Le piège des frais d'inactivité
Certains courtiers prélèvent 5 à 10 € par trimestre si tu ne passes aucun ordre. Sur un petit PEA en mode buy & hold, ça peut dégrader nettement la performance. Vérifie systématiquement ce point dans les conditions tarifaires avant d'ouvrir.

05Notre matrice de décision selon ton profil

Pas de meilleur courtier dans l'absolu, mais un meilleur courtier pour ton profil. Voici trois cas typiques.

Tu débutes avec moins de 200 € par mois : une banque en ligne est généralement le choix le plus simple. Frais d'ordre faibles à ton niveau de volume, pas de droits de garde, interface claire. L'intégration avec le compte courant est un plus si tu veux automatiser les versements.

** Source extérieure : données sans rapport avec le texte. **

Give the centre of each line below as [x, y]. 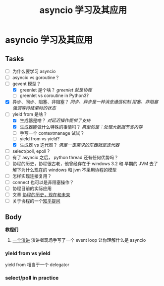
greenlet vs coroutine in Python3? [54, 95]
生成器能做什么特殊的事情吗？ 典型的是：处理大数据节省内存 [81, 127]
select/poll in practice [32, 278]
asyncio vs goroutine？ [36, 78]
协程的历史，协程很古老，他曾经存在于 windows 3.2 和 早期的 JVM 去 [83, 163]
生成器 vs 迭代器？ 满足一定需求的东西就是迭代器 [70, 145]
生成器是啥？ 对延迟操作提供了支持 [55, 120]
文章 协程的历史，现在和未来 [41, 195]
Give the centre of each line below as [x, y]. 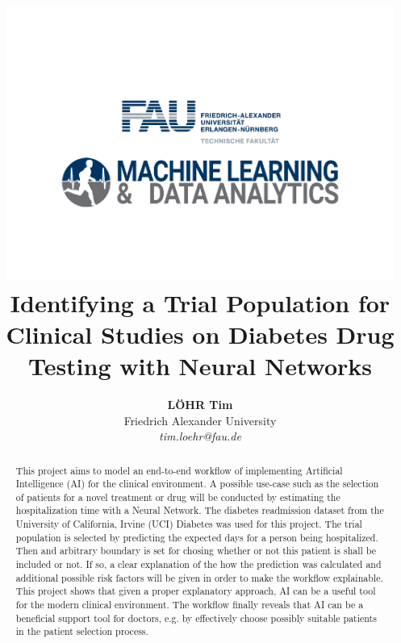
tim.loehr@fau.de [200, 436]
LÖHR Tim [200, 404]
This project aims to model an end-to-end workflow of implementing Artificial [179, 470]
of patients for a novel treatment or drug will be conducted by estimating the [178, 497]
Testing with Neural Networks [200, 365]
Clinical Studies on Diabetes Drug [200, 334]
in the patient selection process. [82, 631]
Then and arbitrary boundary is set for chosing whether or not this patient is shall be [196, 551]
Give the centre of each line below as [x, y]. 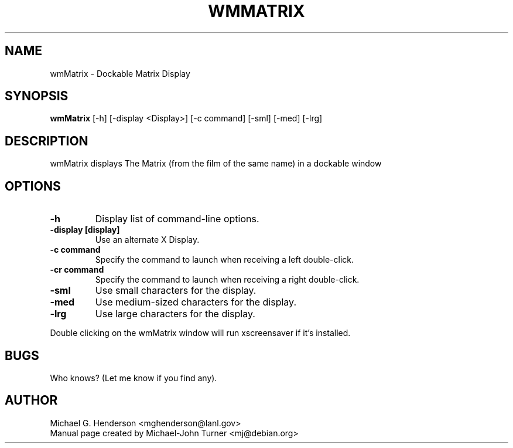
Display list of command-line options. [177, 219]
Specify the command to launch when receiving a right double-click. [227, 280]
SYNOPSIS [37, 96]
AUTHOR [31, 401]
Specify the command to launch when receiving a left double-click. [224, 260]
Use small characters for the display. [176, 291]
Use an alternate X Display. [147, 240]
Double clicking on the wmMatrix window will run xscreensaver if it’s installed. [200, 333]
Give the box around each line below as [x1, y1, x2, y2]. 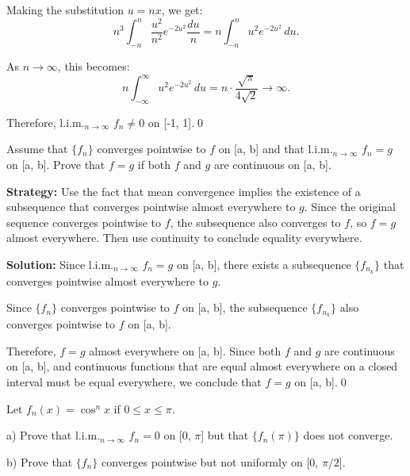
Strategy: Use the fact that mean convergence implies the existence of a [6, 182, 361, 199]
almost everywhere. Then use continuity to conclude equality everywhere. [6, 229, 362, 246]
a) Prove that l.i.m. [6, 427, 101, 443]
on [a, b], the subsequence [182, 299, 308, 316]
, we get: [161, 2, 203, 17]
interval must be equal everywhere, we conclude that [6, 374, 262, 390]
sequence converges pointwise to [6, 213, 162, 230]
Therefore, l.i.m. [6, 113, 85, 130]

Tu vises un univers large (titres vifs hors France, fonds spécialisés) : un broker spécialisé te donne accès à un catalogue plus profond et des outils d'analyse. Accepte une légère prime sur les petits ordres en échange de la souplesse.

Tu veux les frais les plus bas possibles : reste vigilant. Les néo-brokers attirent avec « 0 € par ordre » mais ne proposent pas le PEA français. Pour un PEA, vise plutôt une banque en ligne historique aux frais modérés et à la fiscalité parfaitement maîtrisée.

Dans tous les cas, lis les conditions tarifaires complètes avant d'ouvrir. Les grilles évoluent — un courtier compétitif aujourd'hui peut ne plus l'être dans deux ans. Et l'effort de transférer un PEA d'un établissement à un autre, bien qu'il soit possible, reste fastidieux. Choisis avec soin la première fois.